■ Task description
Omit the pictures, but give back every entry below exactly as written.

■ Task data
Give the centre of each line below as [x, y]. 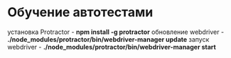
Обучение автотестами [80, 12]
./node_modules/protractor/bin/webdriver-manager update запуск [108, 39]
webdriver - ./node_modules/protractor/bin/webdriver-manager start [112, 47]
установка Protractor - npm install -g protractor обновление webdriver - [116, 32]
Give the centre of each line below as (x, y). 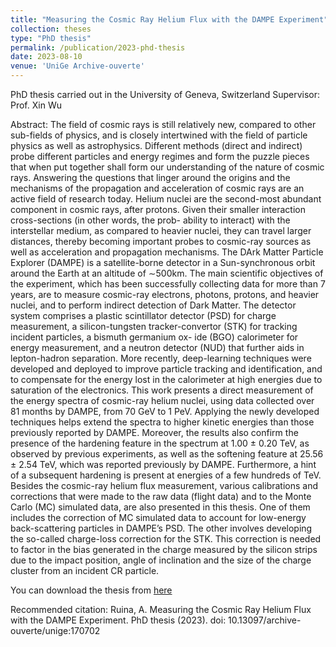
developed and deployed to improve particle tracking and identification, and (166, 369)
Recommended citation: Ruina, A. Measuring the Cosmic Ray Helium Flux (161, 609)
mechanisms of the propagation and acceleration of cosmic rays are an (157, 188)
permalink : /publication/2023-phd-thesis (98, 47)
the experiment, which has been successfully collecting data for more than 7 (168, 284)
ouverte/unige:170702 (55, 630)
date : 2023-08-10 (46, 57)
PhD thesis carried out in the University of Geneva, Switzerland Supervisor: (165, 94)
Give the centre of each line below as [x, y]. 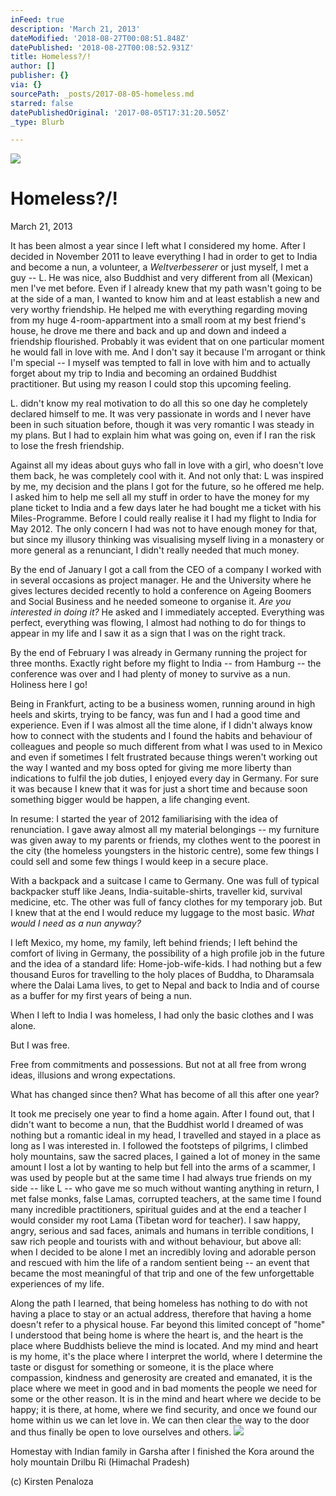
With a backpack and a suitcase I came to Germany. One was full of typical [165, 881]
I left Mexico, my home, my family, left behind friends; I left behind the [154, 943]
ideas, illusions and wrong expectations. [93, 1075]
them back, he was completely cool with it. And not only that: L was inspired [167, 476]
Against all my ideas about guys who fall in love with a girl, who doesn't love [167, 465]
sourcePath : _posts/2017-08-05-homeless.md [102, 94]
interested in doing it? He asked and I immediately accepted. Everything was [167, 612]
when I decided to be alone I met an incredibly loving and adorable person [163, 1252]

■ Answer section
Give the centre of each line below as [x, y]. 
Обучение автотестами [80, 12]
./node_modules/protractor/bin/webdriver-manager update запуск [108, 39]
webdriver - ./node_modules/protractor/bin/webdriver-manager start [112, 47]
установка Protractor - npm install -g protractor обновление webdriver - [116, 32]
Give the centre of each line below as (x, y). 
developed and deployed to improve particle tracking and identification, and (166, 369)
Recommended citation: Ruina, A. Measuring the Cosmic Ray Helium Flux (161, 609)
mechanisms of the propagation and acceleration of cosmic rays are an (157, 188)
permalink : /publication/2023-phd-thesis (98, 47)
the experiment, which has been successfully collecting data for more than 7 (168, 284)
ouverte/unige:170702 (55, 630)
date : 2023-08-10 (46, 57)
PhD thesis carried out in the University of Geneva, Switzerland Supervisor: (165, 94)
Give the centre of each line below as [x, y]. 
With a backpack and a suitcase I came to Germany. One was full of typical [165, 881]
I left Mexico, my home, my family, left behind friends; I left behind the [154, 943]
ideas, illusions and wrong expectations. [93, 1075]
them back, he was completely cool with it. And not only that: L was inspired [167, 476]
Against all my ideas about guys who fall in love with a girl, who doesn't love [167, 465]
sourcePath : _posts/2017-08-05-homeless.md [102, 94]
interested in doing it? He asked and I immediately accepted. Everything was [167, 612]
when I decided to be alone I met an incredibly loving and adorable person [163, 1252]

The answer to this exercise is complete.